In the gene burden analysis, we summed the number of all qualifying variants of each gene in each variant class for the 1457 cases and 2675 controls, respectively. Damaging variants were defined as LOF or predicted to be pathogenic by AlphaMissense [30]. We used a one-sided Fisher’s exact test to identify genes with significant differences in the frequency of rare damaging mutation (Lof+D-Mis, MAF < 0.001) between the cases and controls. Due to the small sample size and small number of mutation events in most genes being analyzed, which resulted in generally modest p-values in Fisher’s exact test, we have chosen not to apply multiple testing corrections and directly used p-value < 0.05 for the significance test in this circumstance. Since this approach may increase the potential for false positive findings, we have conducted a comparison of the mutation tolerability of the 373 genes identified to be overrepresented in the cases and 432 genes overrepresented in the controls (Additional file 3: Table S9 and S10). The comparison revealed that the genes associated with CHD were functionally less tolerant to damaging mutations, indicating their potential role in the development of CHD. As shown in Fig. 3a from the gnomAD database of constraint scores, we found that the observed/expected scores of LoF variants of these case-enriched genes were statistically significantly lower than those of genes enriched in controls.
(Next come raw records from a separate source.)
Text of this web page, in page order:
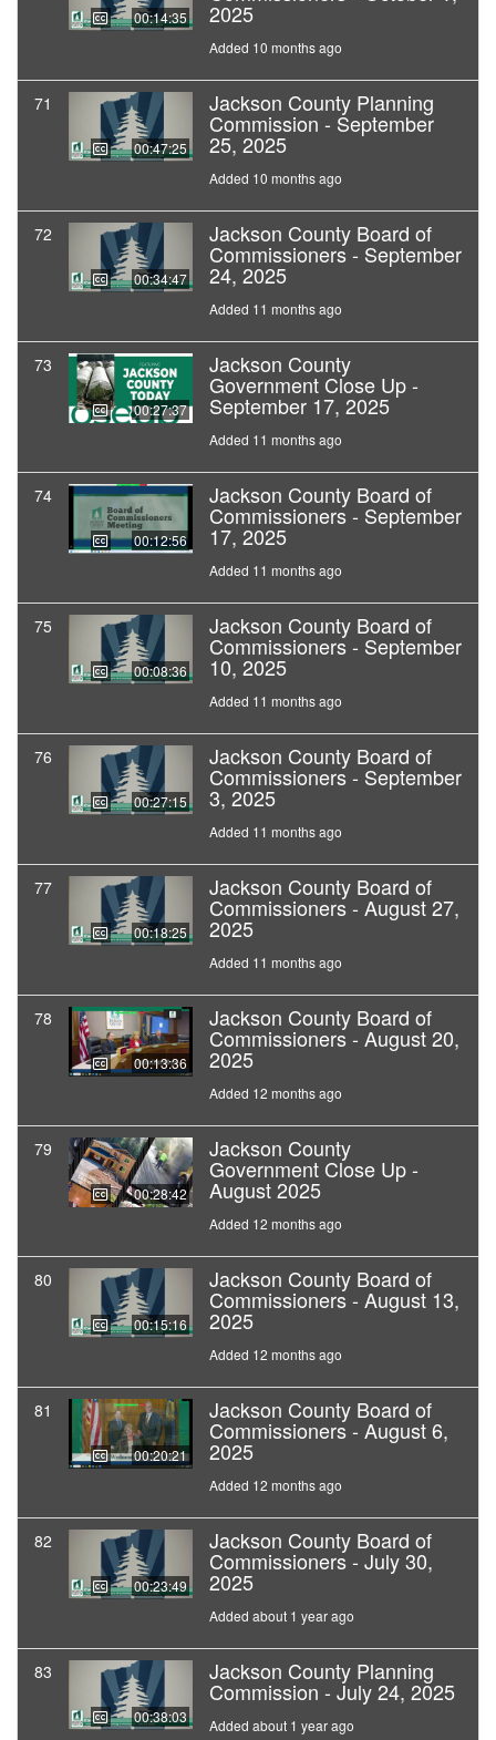
00:14:35 2025
Added 10 months ago
71
00:47:25
Jackson County Planning
Commission - September
25, 2025
Added 10 months ago
72
00:34:47
Jackson County Board of
Commissioners - September
24, 2025
Added 11 months ago
73
00:27:37
Jackson County
Government Close Up -
September 17, 2025
Added 11 months ago
74
00:12:56
Jackson County Board of
Commissioners - September
17, 2025
Added 11 months ago
75
00:08:36
Jackson County Board of
Commissioners - September
10, 2025
Added 11 months ago
76
00:27:15
Jackson County Board of
Commissioners - September
3, 2025
Added 11 months ago
77
00:18:25
Jackson County Board of
Commissioners - August 27,
2025
Added 11 months ago
78
00:13:36
Jackson County Board of
Commissioners - August 20,
2025
Added 12 months ago
79
00:28:42
Jackson County
Government Close Up -
August 2025
Added 12 months ago
80
00:15:16
Jackson County Board of
Commissioners - August 13,
2025
Added 12 months ago
81
00:20:21
Jackson County Board of
Commissioners - August 6,
2025
Added 12 months ago
82
00:23:49
Jackson County Board of
Commissioners - July 30,
2025
Added about 1 year ago
83
00:38:03
Jackson County Planning
Commission - July 24, 2025
Added about 1 year ago

Accordingly, the probability of loss-of-function intolerant scores (pLI) was higher in the case-enriched genes (Fig. 3b). Missense variants were also significantly depleted for genes enriched in the case compared to that in control-enriched genes (Fig. 3c, d). These results indicate that the case-enriched genes are less tolerant to damaging mutations than other genes, further supporting their potential role in CHD pathogenesis.
Enrichment analysis of these genes revealed that cognition and nervous development were among the top enriched cellular processes (Fig. 3e, Additional file 3: Table S9 and Table S11). These included genes involved in axon growth and guidance (PLXND1, SEMA3B, SEMA3D, SEMA6A, ULK2), neurotrophic factors, and transcription factors critical for neuron differentiation (ATOH1, NOTCH1, LHX2, NTF4) and synaptogenesis and neurotransmission (SLITRK1, LRTM2, CLSTN2). Genes involved in muscle contraction and development, such as the calcium voltage-gated channel subunit CACNA1S and genes required for myofibril assembly (MYH11, TNNT1, NRAP, and OBSCN), were also enriched in cases. No genes related to heart contraction or nervous system development were enriched in the control group (Fig. 3f, Additional file 3: Table S10 and S12).
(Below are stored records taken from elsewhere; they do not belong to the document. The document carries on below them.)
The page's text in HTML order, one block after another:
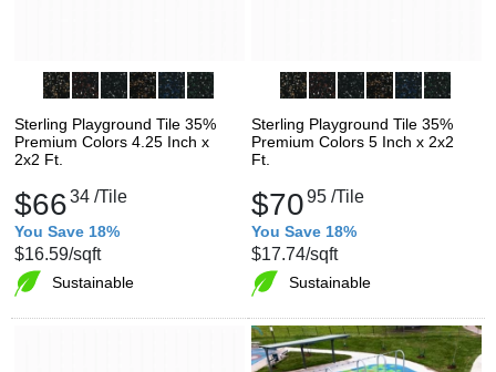
Sterling Playground Tile 35%
Premium Colors 4.25 Inch x
2x2 Ft.
$6634 /Tile
You Save 18%
$16.59/sqft
Sustainable
Sterling Playground Tile 35%
Premium Colors 5 Inch x 2x2
Ft.
$7095 /Tile
You Save 18%
$17.74/sqft
Sustainable
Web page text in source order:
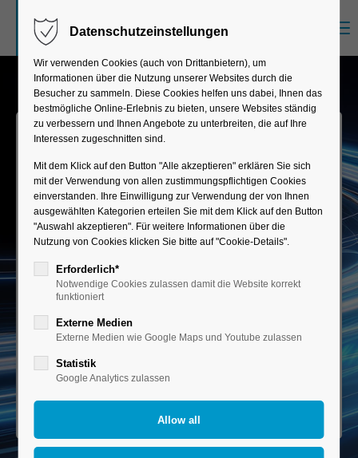
Sorry, item "offcanvas-col1" does not exist.
Sorry, item "offcanvas-col2" does not exist.
Sorry, item "offcanvas-col3" does not exist.
Sorry, item "offcanvas-col4" does not exist.
Mobile Builder
From problem to productive SAP Fiori app—
using drag-and-drop and AI support—simple,
intuitive, and clever.
Datenschutzeinstellungen
Wir verwenden Cookies (auch von Drittanbietern), um
Informationen über die Nutzung unserer Websites durch die
Besucher zu sammeln. Diese Cookies helfen uns dabei, Ihnen das
bestmögliche Online-Erlebnis zu bieten, unsere Websites ständig
zu verbessern und Ihnen Angebote zu unterbreiten, die auf Ihre
Interessen zugeschnitten sind.
Mit dem Klick auf den Button "Alle akzeptieren" erklären Sie sich
mit der Verwendung von allen zustimmungspflichtigen Cookies
einverstanden. Ihre Einwilligung zur Verwendung der von Ihnen
ausgewählten Kategorien erteilen Sie mit dem Klick auf den Button
"Auswahl akzeptieren". Für weitere Informationen über die
Nutzung von Cookies klicken Sie bitte auf "Cookie-Details".
Erforderlich*
Notwendige Cookies zulassen damit die Website korrekt
funktioniert
Externe Medien
Externe Medien wie Google Maps und Youtube zulassen
Statistik
Google Analytics zulassen
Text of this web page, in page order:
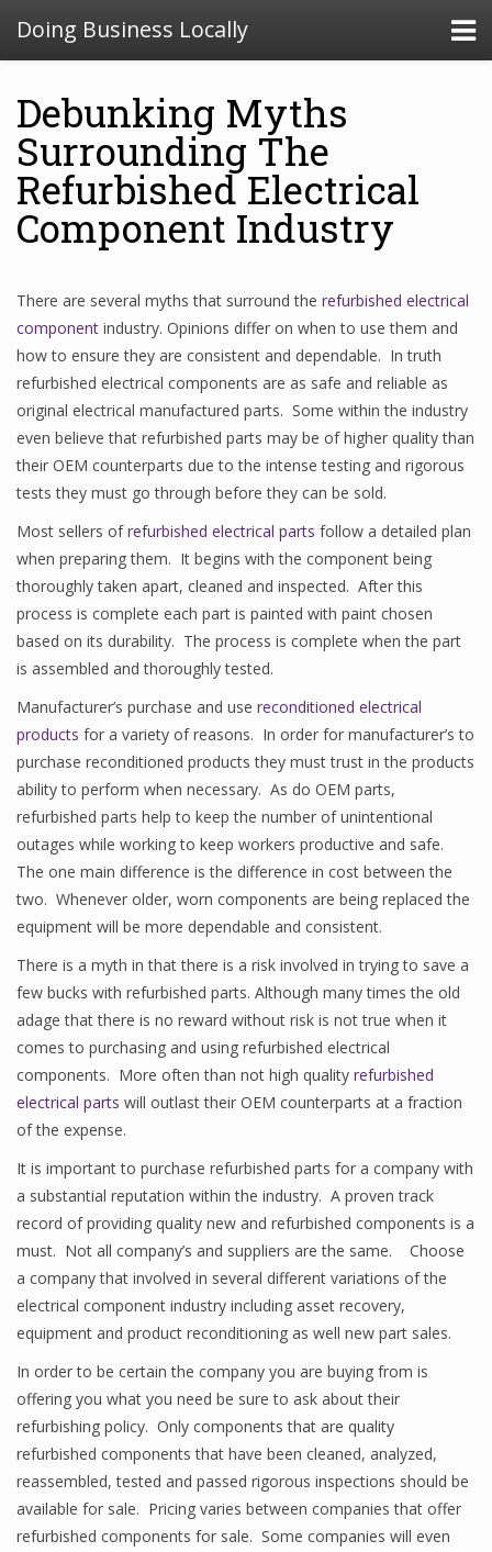
Doing Business Locally
Debunking Myths
Surrounding The
Refurbished Electrical
Component Industry
There are several myths that surround the refurbished electrical
component industry. Opinions differ on when to use them and
how to ensure they are consistent and dependable. In truth
refurbished electrical components are as safe and reliable as
original electrical manufactured parts. Some within the industry
even believe that refurbished parts may be of higher quality than
their OEM counterparts due to the intense testing and rigorous
tests they must go through before they can be sold.
Most sellers ofrefurbished electrical parts follow a detailed plan
when preparing them. It begins with the component being
thoroughly taken apart, cleaned and inspected. After this
process is complete each part is painted with paint chosen
based on its durability. The process is complete when the part
is assembled and thoroughly tested.
Manufacturer’s purchase and use reconditioned electrical
products for a variety of reasons. In order for manufacturer’s to
purchase reconditioned products they must trust in the products
ability to perform when necessary. As do OEM parts,
refurbished parts help to keep the number of unintentional
outages while working to keep workers productive and safe.
The one main difference is the difference in cost between the
two. Whenever older, worn components are being replaced the
equipment will be more dependable and consistent.
There is a myth in that there is a risk involved in trying to save a
few bucks with refurbished parts. Although many times the old
adage that there is no reward without risk is not true when it
comes to purchasing and using refurbished electrical
components. More often than not high quality refurbished
electrical parts will outlast their OEM counterparts at a fraction
of the expense.
It is important to purchase refurbished parts for a company with
a substantial reputation within the industry. A proven track
record of providing quality new and refurbished components is a
must. Not all company’s and suppliers are the same. Choose
a company that involved in several different variations of the
electrical component industry including asset recovery,
equipment and product reconditioning as well new part sales.
In order to be certain the company you are buying from is
offering you what you need be sure to ask about their
refurbishing policy. Only components that are quality
refurbished components that have been cleaned, analyzed,
reassembled, tested and passed rigorous inspections should be
available for sale. Pricing varies between companies that offer
refurbished components for sale. Some companies will even

To explore potential causal genetic factors for individual CHD probands, we conducted a search for digenic gene sets characterized by the concurrent occurrence of mutations in the same probands or in the same mice exhibiting heart defects. The following criteria were applied to identify these digenic gene sets: (1) both genes in the pair must have rare damaging mutations, as previously defined, in at least one mouse and at least two human CHD probands from the 1333 trios; (2) the gene pair should not have concurrent rare damaging mutations in the control mice; (3) the gene pair should not have concurrent rare damaging mutations in either parent of the proband; (4) the gene pair should not have concurrent rare damaging mutations in the 2675 control subjects from the 1000 Genomes Project. Based on these criteria, 101 candidate digenic gene sets were identified for future validation. (Additional file 3: Table S13).
Discussion
The molecular genetics of CHD has long been a challenging puzzle to solve. Based on the total CHD recurrence rate of 5% and an incidence rate of 1% in the general population [5], a simple calculation suggests that genetic factors may contribute to approximately 75% of CHD cases. However, currently known genetic factors such as copy number variations, aneuploidy, de novo mutations, and transmitted variants only account for approximately 30% of CHD cases overall [47].
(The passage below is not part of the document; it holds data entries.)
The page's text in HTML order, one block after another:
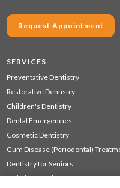
Request Appointment
SERVICES
Preventative Dentistry
Restorative Dentistry
Children's Dentistry
Dental Emergencies
Cosmetic Dentistry
Gum Disease (Periodontal)
Dentistry for Seniors
Sedation Dentistry
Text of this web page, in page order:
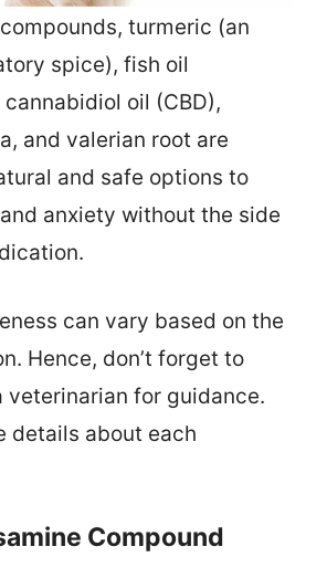
turmeric (an
spice), fish oil
oil (CBD),
and valerian root are
and safe options to
anxiety without the side
can vary based on the
Hence, don’t forget to
veterinarian for guidance.
details about each
Compound
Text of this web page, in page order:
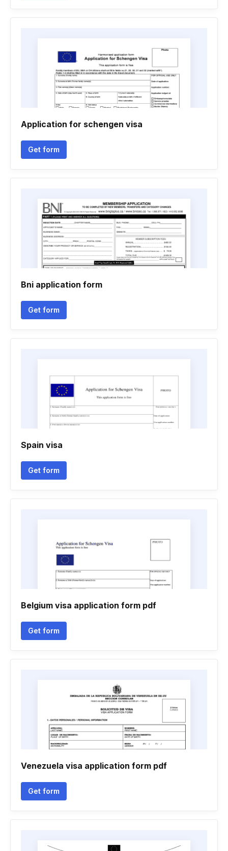
Application for schengen visa
Get form
Bni application form
Get form
Spain visa
Get form
Belgium visa application form pdf
Get form
Venezuela visa application form pdf
Get form
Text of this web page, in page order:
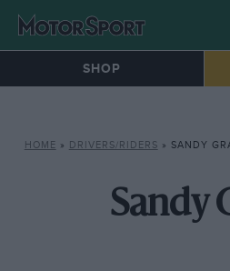
SHOP
HOME » DRIVERS/RIDERS » SANDY
Sandy
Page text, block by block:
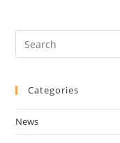
Categories
News
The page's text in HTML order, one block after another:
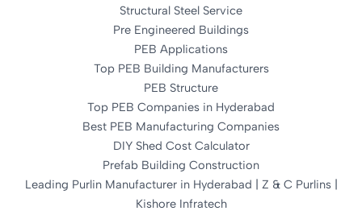
Structural Steel Service
Pre Engineered Buildings
PEB Applications
Top PEB Building Manufacturers
PEB Structure
Top PEB Companies in Hyderabad
Best PEB Manufacturing Companies
DIY Shed Cost Calculator
Prefab Building Construction
Leading Purlin Manufacturer in Hyderabad | Z & C Purlins |
Kishore Infratech
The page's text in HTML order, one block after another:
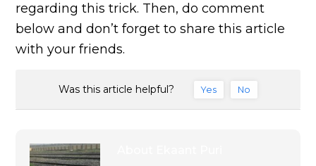
regarding this trick. Then, do comment
below and don’t forget to share this article
with your friends.
Was this article helpful? Yes No
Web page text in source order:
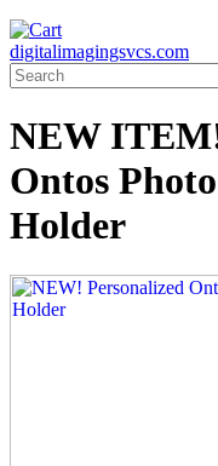
digitalimagingsvcs.com
NEW
Ontos
Holder
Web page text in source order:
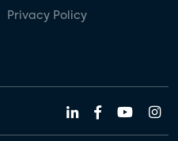
Privacy Policy
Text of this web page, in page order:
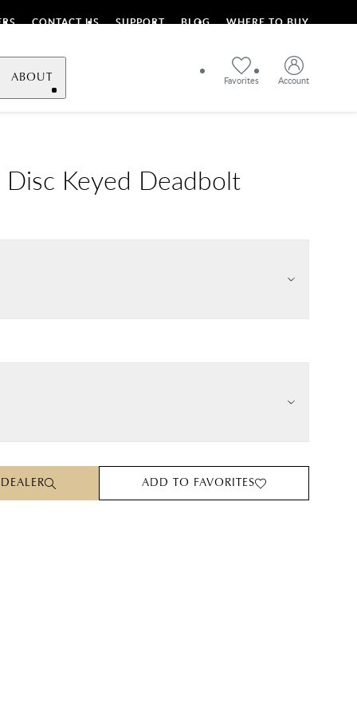
CONTACT US SUPPORT BLOG WHERE TO BUY
Favorites Account
ABOUT
Keyed Deadbolt
ADD TO FAVORITES
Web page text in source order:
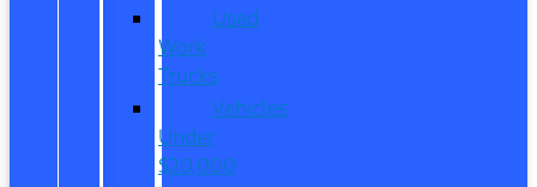
Used
Work
Trucks
Vehicles
Under
$20,000
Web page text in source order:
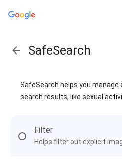
SafeSearch
SafeSearch helps you
search results, like sexual
Filter
Helps filter out explicit
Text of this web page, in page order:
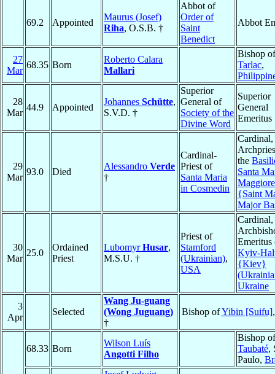
69.2 Appointed
Maurus (Josef)
Riha, O.S.B. †
Abbot of
Order of
Saint
Benedict
Abbot
27
Mar
68.35 Born
Roberto Calara
Mallari
Bishop of
Tarlac,
28
Mar
44.9 Appointed
Johannes Schütte,
S.V.D. †
Superior
General of
Society of the
Divine Word
Superior
General
Emeritus
29
Mar
93.0 Died
Alessandro Verde
†
Cardinal-
Priest of
Santa Maria
in Cosmedin
Cardinal,
the
Santa
Maggiore
{Saint
Major
30
Mar
25.0
Ordained
Priest
LubomyrHusar,
M.S.U. †
Priest of
Stamford
(Ukrainian),
USA
Emeritus
Kyiv-
{Kiev}
Ukraine
3
Apr
Selected
Wang Ju-guang
(Wong Juguang)
†
Bishop ofYibin [Suifu]
68.33 Born
Wilson Luís
Angotti Filho
Bishop of
Taubaté,
Paulo,
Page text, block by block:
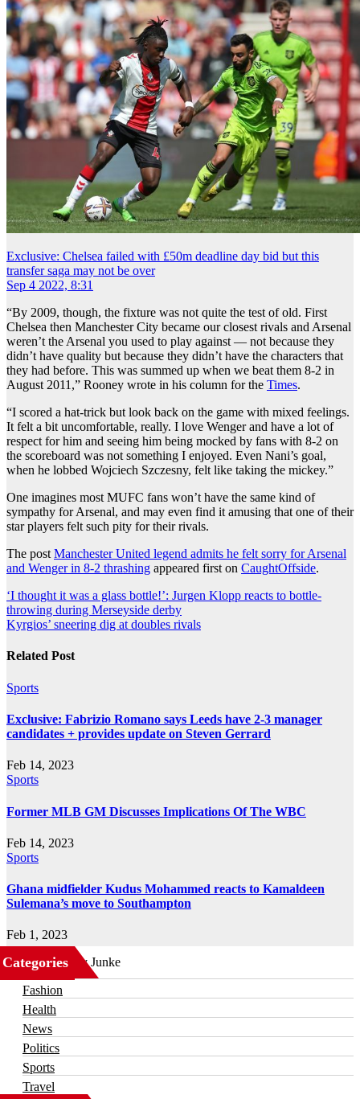
Exclusive: Chelsea failed with £50m deadline day bid but this
transfer saga may not be over
Sep 4 2022, 8:31
“By 2009, though, the fixture was not quite the test of old. First
Chelsea then Manchester City became our closest rivals and Arsenal
weren’t the Arsenal you used to play against — not because they
didn’t have quality but because they didn’t have the characters that
they had before. This was summed up when we beat them 8-2 in
August 2011,” Rooney wrote in his column for the Times.
“I scored a hat-trick but look back on the game with mixed feelings.
It felt a bit uncomfortable, really. I love Wenger and have a lot of
respect for him and seeing him being mocked by fans with 8-2 on
the scoreboard was not something I enjoyed. Even Nani’s goal,
when he lobbed Wojciech Szczesny, felt like taking the mickey.”
One imagines most MUFC fans won’t have the same kind of
sympathy for Arsenal, and may even find it amusing that one of their
star players felt such pity for their rivals.
The post Manchester United legend admits he felt sorry for Arsenal
and Wenger in 8-2 thrashing appeared first on CaughtOffside.
Post
navigation
‘I thought it was a glass bottle!’: Jurgen Klopp reacts to bottle-
throwing during Merseyside derby
Kyrgios’ sneering dig at doubles rivals
Related Post
Sports
Exclusive: Fabrizio Romano says Leeds have 2-3 manager
candidates + provides update on Steven Gerrard
Feb 14, 2023
Sports
Former MLB GM Discusses Implications Of The WBC
Feb 14, 2023
Sports
Ghana midfielder Kudus Mohammed reacts to Kamaldeen
Sulemana’s move to Southampton
Feb 1, 2023
Categories
Business
Fashion
Health
News
Politics
Sports
Travel

Genome-wide association studies (GWAS) have been conducted to identify common susceptibility loci for CHD. However, these GWAS studies often suffer from small cohort sizes, low reproducibility, and small effect sizes of identified loci [47, 48]. A recent meta-analysis by Yu et al [49] addressed some of these issues by conducting a large-scale analysis of 4597 cases and 50,745 control individuals from four CHD cohorts. Sixteen novel loci, including 12 rare noncoding variants with moderate or large effect sizes were identified. These loci were found to disrupt transcription factor binding sites involved in cardiac development or disrupt physical contact with key genes in cardiac development [49]. This study reproduced the well-known phenomenon of rare variants with large effect sizes and common variants with small effect sizes. While these discovered loci provide valuable insights into the molecular mechanisms of CHD and confer overall risk for CHD, the percentage of CHD cases substantially influenced by each specific variant is likely to be small. As an alternative to GWAS, gene-level burden testing has been developed to condense multiple rare inherited variants into individual genes before conducting association studies [50, 51]. However, to the best of our knowledge, there have been no reports of whole exome-wide gene burden testing in either animal genetic screens or human CHD studies.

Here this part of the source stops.